Paul has also come under attack from congresswoman Michele Bachmann, the founder of the Tea Party caucus in the House of Representatives, who won the Ames straw poll last August but is now in last place in the polls.
After Iowa state senator Kent Sorenson defected from Bachmann’s campaign to Paul’s last week, Bachmann accused Paul of bribery. “[Sorenson] told me that he was offered money, he was offered a lot of money by the Ron Paul campaign,” she said.
Evangelicals will cast some 40 per cent of the vote in Iowa, and that share is fought over by Texas governor Rick Perry, Bachmann and Santorum.
Perry has brazenly exploited stained glass windows, steeples and a crucifix in his television advertisements. He advocates using Predator drones and the US army against immigrants on the Mexican border, and portrays Bachmann, Santorum and Gingrich as Washington insiders.
“Expecting them to overhaul Washington is asking a fox to guard the henhouse,” a statement from the Perry campaign said.
An old truism says there are “only three tickets out of Iowa” – first, second or third place. Those who lose in both Iowa and New Hampshire may dance for a while, like chickens with their heads cut off, trying to hold on for the January 21st South Carolina primary, where socially conservative evangelicals will again stand a chance.
HOW IT'S DONE
At 7pm local time today, some 120,000 registered Iowan Republicans will converge on schools, churches, homes and public buildings that have been pre-designated as caucus places. There are 1,774 voting precincts in Iowa – originally established so no one had to travel more than a day on horseback. But many hold joint caucuses, so there will be several hundred meetings.
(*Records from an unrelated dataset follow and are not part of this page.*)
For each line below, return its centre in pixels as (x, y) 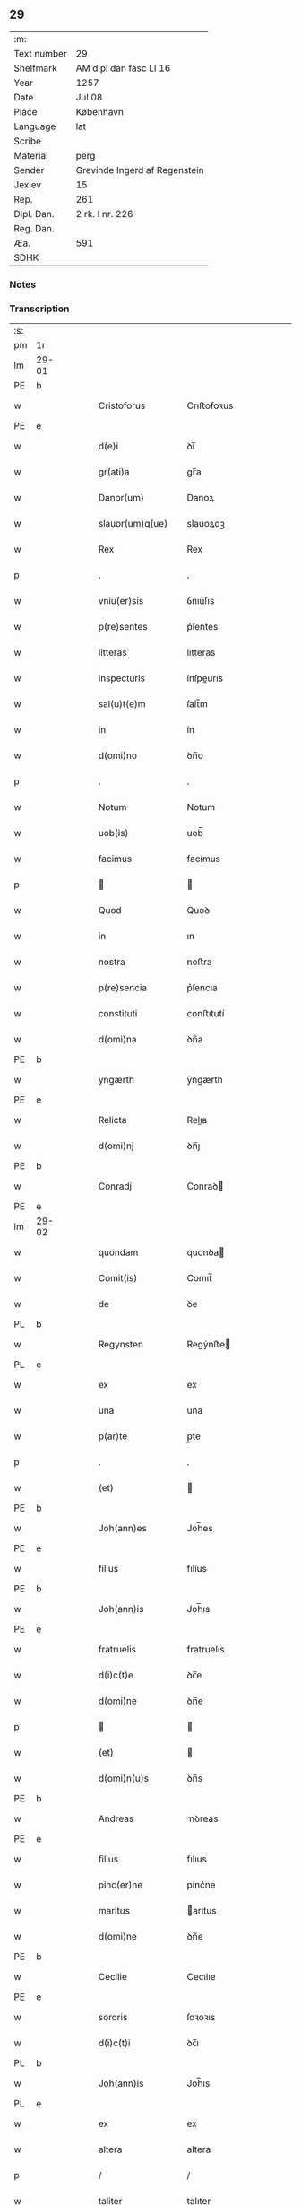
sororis (113, 2018)
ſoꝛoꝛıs (201, 2018)
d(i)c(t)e (116, 1675)
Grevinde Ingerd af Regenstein (140, 170)
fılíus (197, 1569)
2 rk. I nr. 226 (104, 214)
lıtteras (201, 652)
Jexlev (28, 185)
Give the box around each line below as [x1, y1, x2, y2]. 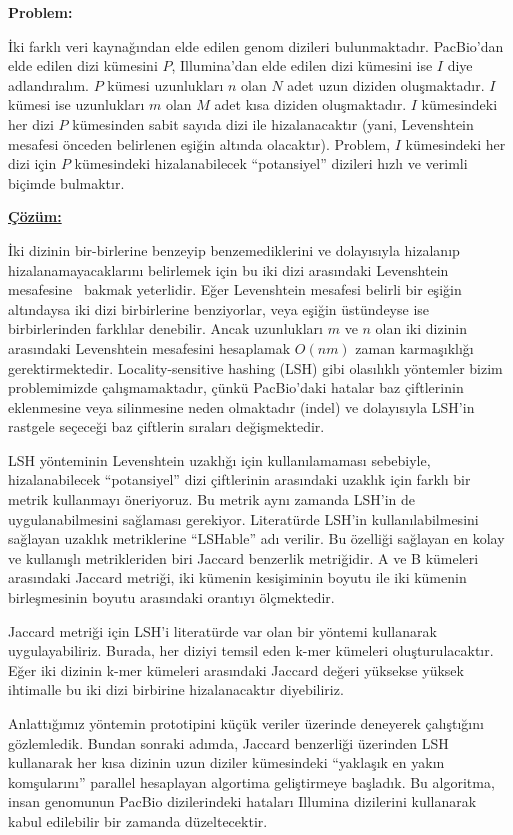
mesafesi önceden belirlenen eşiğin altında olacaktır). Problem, [8, 133, 391, 154]
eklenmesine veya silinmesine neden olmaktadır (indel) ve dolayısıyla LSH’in [8, 396, 475, 417]
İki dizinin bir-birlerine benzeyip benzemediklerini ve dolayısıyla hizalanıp [8, 239, 460, 260]
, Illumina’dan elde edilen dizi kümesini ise [171, 55, 433, 76]
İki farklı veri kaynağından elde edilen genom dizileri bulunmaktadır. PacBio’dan [8, 35, 504, 56]
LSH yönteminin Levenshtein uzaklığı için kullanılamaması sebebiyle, [8, 449, 431, 470]
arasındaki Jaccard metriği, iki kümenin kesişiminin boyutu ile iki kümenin [8, 567, 467, 588]
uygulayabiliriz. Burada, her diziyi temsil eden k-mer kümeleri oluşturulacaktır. [8, 640, 494, 661]
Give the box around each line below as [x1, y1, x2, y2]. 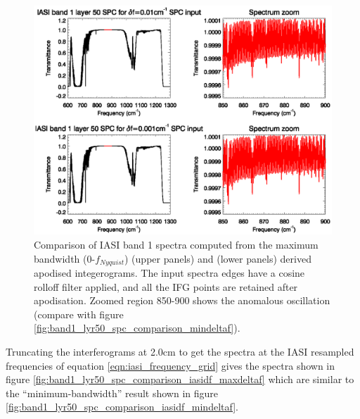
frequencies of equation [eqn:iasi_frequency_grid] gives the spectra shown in [6, 358, 335, 373]
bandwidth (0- [34, 251, 96, 265]
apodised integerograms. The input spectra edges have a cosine [34, 265, 305, 280]
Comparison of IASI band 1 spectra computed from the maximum [34, 237, 319, 252]
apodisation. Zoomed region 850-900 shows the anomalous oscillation [34, 293, 330, 308]
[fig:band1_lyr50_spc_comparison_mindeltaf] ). [34, 320, 240, 335]
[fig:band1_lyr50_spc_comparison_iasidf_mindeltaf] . [6, 399, 238, 414]
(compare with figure [34, 306, 124, 321]
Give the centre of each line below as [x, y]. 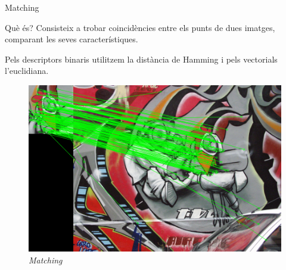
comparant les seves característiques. [71, 39]
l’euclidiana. [27, 71]
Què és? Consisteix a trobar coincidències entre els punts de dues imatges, [140, 27]
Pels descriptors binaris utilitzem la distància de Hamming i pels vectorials [141, 59]
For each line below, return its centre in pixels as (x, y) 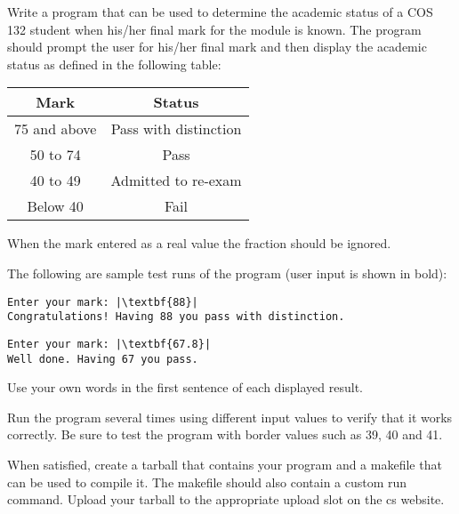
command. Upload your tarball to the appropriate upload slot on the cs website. (226, 499)
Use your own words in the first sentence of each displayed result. (185, 387)
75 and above (56, 129)
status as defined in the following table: (114, 64)
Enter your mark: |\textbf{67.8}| (109, 344)
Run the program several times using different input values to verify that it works (230, 417)
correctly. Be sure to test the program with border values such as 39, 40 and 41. (225, 434)
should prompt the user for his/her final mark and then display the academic (217, 47)
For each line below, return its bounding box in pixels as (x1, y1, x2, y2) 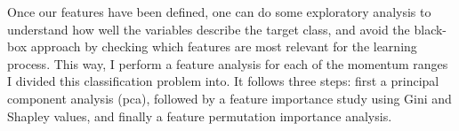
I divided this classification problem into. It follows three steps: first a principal (7, 72, 439, 90)
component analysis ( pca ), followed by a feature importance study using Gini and (7, 89, 452, 107)
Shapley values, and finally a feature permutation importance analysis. (7, 106, 392, 125)
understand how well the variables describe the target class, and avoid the (7, 19, 410, 38)
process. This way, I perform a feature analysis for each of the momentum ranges (7, 54, 448, 73)
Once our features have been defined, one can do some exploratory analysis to (7, 3, 431, 20)
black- (414, 19, 447, 38)
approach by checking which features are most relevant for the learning (30, 37, 417, 56)
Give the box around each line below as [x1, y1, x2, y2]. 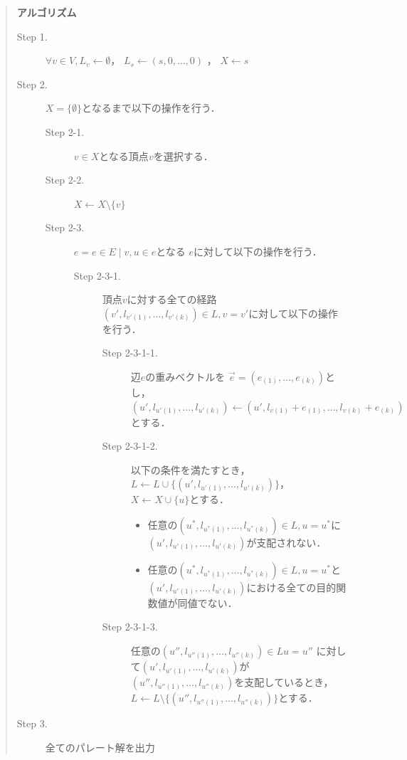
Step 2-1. [45, 124, 85, 139]
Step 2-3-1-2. [102, 438, 158, 453]
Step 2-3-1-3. [102, 619, 158, 634]
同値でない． [177, 595, 238, 610]
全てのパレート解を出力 [45, 739, 155, 754]
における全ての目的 [246, 579, 337, 594]
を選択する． [153, 148, 213, 163]
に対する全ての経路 [127, 292, 217, 307]
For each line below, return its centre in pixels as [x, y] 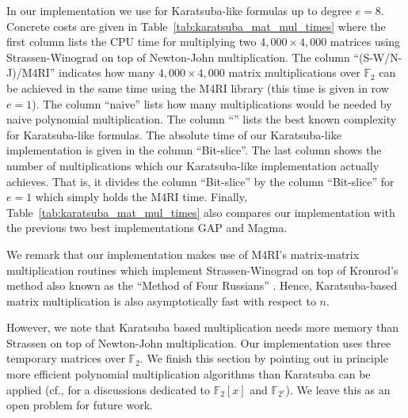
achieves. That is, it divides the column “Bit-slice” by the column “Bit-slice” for [200, 181]
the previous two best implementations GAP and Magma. [147, 228]
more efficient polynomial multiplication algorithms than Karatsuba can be [189, 374]
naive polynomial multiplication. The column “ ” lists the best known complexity [202, 119]
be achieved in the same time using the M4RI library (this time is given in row [198, 87]
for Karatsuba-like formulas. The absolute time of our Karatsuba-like [174, 134]
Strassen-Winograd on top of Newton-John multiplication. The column [178, 57]
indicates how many [107, 72]
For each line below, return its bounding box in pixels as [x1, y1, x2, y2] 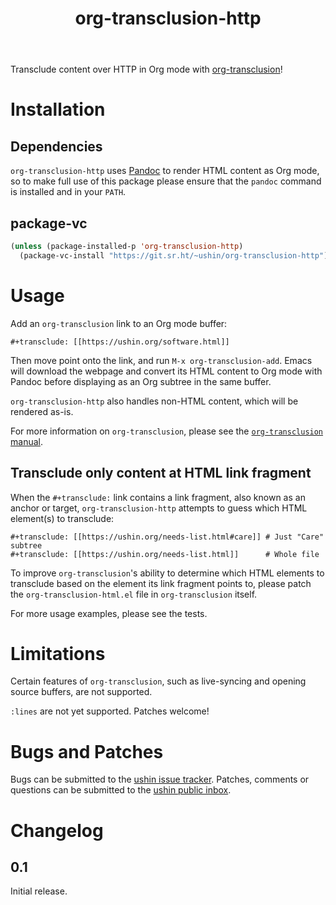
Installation [10, 98, 106, 121]
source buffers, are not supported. [10, 686, 153, 698]
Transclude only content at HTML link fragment [10, 465, 312, 482]
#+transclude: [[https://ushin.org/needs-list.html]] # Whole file [10, 549, 320, 559]
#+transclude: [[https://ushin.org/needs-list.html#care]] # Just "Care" [10, 532, 325, 542]
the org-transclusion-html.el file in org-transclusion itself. [10, 588, 258, 600]
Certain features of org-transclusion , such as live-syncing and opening [10, 675, 307, 687]
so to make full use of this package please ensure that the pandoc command [10, 175, 322, 187]
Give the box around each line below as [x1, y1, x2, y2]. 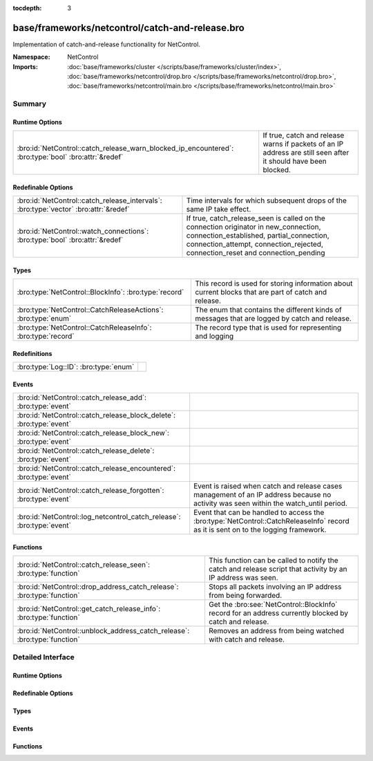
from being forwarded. [208, 591, 283, 601]
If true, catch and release [262, 131, 345, 140]
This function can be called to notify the [208, 556, 338, 565]
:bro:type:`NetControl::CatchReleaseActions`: [17, 305, 164, 314]
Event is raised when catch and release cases [193, 481, 343, 491]
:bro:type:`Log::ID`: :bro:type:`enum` [17, 362, 135, 372]
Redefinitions [12, 350, 52, 358]
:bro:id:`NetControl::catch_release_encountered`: [17, 464, 176, 473]
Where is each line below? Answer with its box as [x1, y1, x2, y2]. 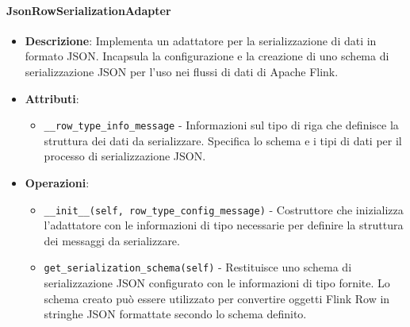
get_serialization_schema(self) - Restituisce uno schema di [44, 259, 352, 275]
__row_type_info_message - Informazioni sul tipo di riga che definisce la [44, 117, 399, 133]
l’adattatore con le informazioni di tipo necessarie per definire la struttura [44, 217, 404, 233]
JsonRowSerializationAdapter [6, 2, 171, 18]
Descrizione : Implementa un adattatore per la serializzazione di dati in [25, 32, 377, 48]
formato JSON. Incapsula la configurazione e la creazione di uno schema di [25, 48, 389, 64]
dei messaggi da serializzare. [44, 232, 180, 248]
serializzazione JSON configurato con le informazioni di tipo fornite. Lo [44, 275, 390, 291]
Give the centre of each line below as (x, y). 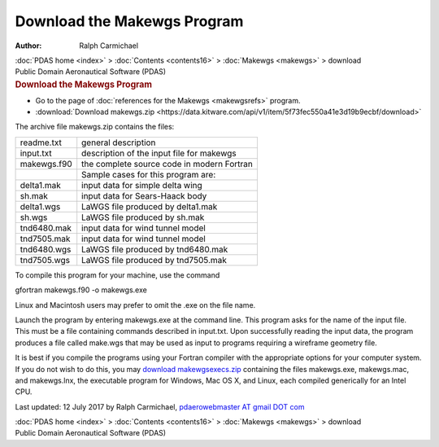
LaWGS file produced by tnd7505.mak (154, 260)
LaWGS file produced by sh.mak (143, 217)
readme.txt (41, 142)
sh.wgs (34, 217)
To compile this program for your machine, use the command (117, 275)
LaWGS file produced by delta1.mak (150, 206)
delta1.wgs (40, 206)
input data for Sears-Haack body (144, 195)
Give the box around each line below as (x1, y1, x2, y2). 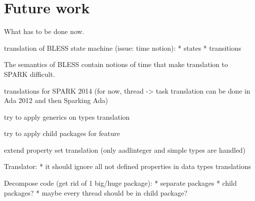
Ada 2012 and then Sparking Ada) (4, 95, 108, 105)
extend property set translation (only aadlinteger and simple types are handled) (4, 144, 246, 155)
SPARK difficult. (4, 68, 55, 79)
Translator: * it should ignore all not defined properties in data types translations (4, 161, 251, 171)
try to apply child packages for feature (4, 128, 120, 138)
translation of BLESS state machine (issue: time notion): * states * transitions (4, 42, 241, 53)
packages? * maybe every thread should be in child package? (4, 187, 188, 198)
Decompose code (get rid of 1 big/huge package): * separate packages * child (4, 178, 237, 188)
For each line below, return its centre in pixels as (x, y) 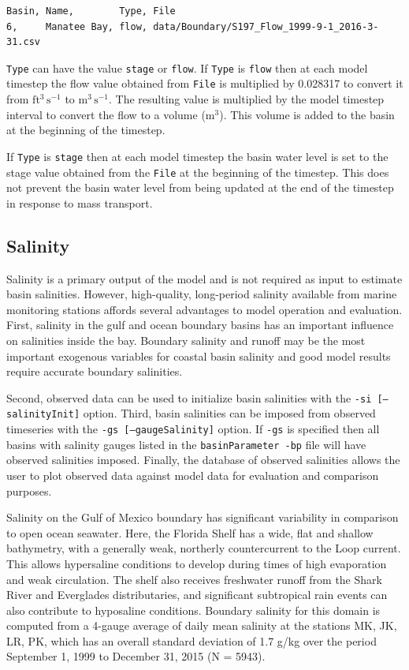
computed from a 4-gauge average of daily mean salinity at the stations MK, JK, (202, 625)
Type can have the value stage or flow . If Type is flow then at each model (187, 67)
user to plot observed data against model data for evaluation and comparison (193, 475)
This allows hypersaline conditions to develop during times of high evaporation (197, 563)
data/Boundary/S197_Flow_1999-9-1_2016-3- (266, 26)
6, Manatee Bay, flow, (77, 26)
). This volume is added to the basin (307, 114)
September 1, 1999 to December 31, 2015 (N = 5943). (136, 656)
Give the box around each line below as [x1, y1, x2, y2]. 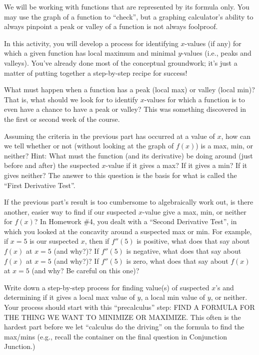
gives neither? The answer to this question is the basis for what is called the [4, 169, 237, 180]
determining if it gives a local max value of [4, 292, 135, 302]
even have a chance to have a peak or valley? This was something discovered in [4, 104, 246, 114]
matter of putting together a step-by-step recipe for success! [4, 67, 187, 78]
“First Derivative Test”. [4, 180, 75, 190]
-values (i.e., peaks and [181, 48, 251, 58]
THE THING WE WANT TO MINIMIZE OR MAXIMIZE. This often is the [4, 311, 241, 322]
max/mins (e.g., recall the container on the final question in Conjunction [4, 331, 227, 341]
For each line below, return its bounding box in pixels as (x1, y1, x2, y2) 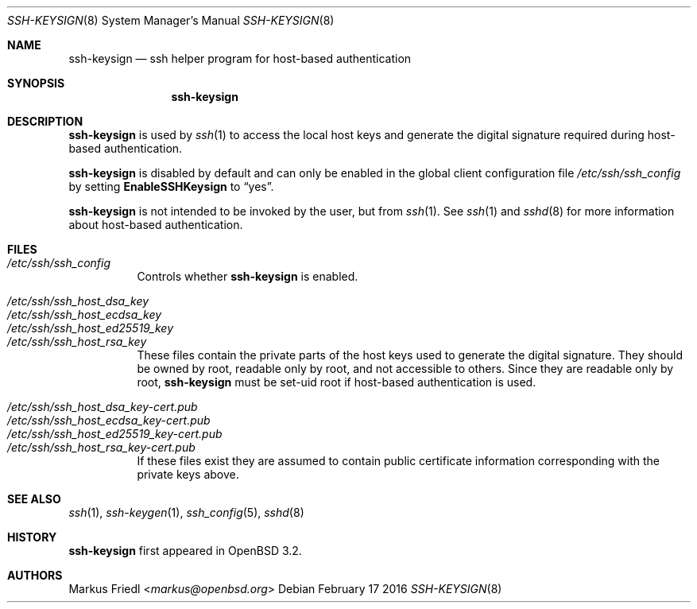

Unlike the primary states, where polling stations are open all day and it takes only a moment to drop a ballot into a box, participating in a caucus requires a commitment of several hours. You have to go out in the dark, in sub-zero weather, and listen to last appeals by advocates of all six participating candidates, vote and wait for the tally, which is communicated to the Iowa Republican Party headquarters.
Each caucus begins with the pledge of allegiance. A chair and secretary are elected to run the meeting and take notes. Republicans vote by secret ballot, a less colourful event than the standing clusters formed by Democrats in their caucuses, where shifts in opinion are made visible by people walking across rooms.
Despite the unpredictability of tonight’s vote, there is little of the excitement of four years ago when Barack Obama beat Hillary Clinton in Iowa, setting him on the path to the White House. Because Mr Obama is unchallenged, tonight’s Democratic caucuses will focus on policy issues.
Iowa is proud of its “first in the nation” status. Residents see themselves replicating the agora and forum of ancient Greece and Rome.
“The Iowa caucuses are a great tradition here in America,” says Bill Schickel, co-chair of the Iowa Republican party. “They represent grassroots democracy at its best. People pay so much attention because this is an example of what America is all about.”
Every four years, when it opens the presidential election season, Iowa is famous for the political equivalent of Andy Warhol’s 15 minutes.
“Iowa is not first because it’s important; it’s important because it’s first,” explains Dennis Goldford, professor of politics at Drake University.